* Required work *
Find the line containing "Text of this" in the listing below; reproduce it and every line after, exactly. Skip pictures.

* Input *

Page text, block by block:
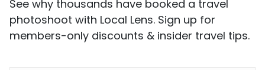
See why thousands have booked a travel
photoshoot with Local Lens. Sign up for
members-only discounts & insider travel tips.
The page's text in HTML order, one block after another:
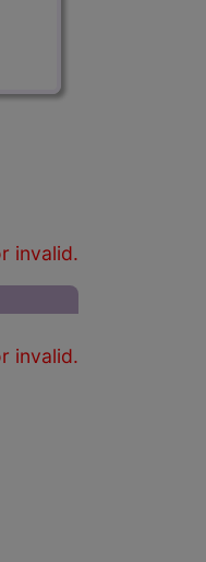
invalid.
invalid.
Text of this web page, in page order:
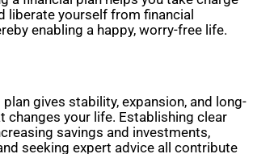
liberate yourself from financial
enabling a happy, worry-free life.
gives stability, expansion, and long-
changes your life. Establishing clear
savings and investments,
seeking expert advice all contribute
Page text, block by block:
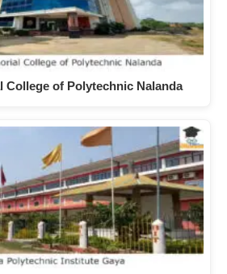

* Result of the exercise *
Text of this web page, in page order:
liberate yourself from financial
enabling a happy, worry-free life.
gives stability, expansion, and long-
changes your life. Establishing clear
savings and investments,
seeking expert advice all contribute
Page text, block by block:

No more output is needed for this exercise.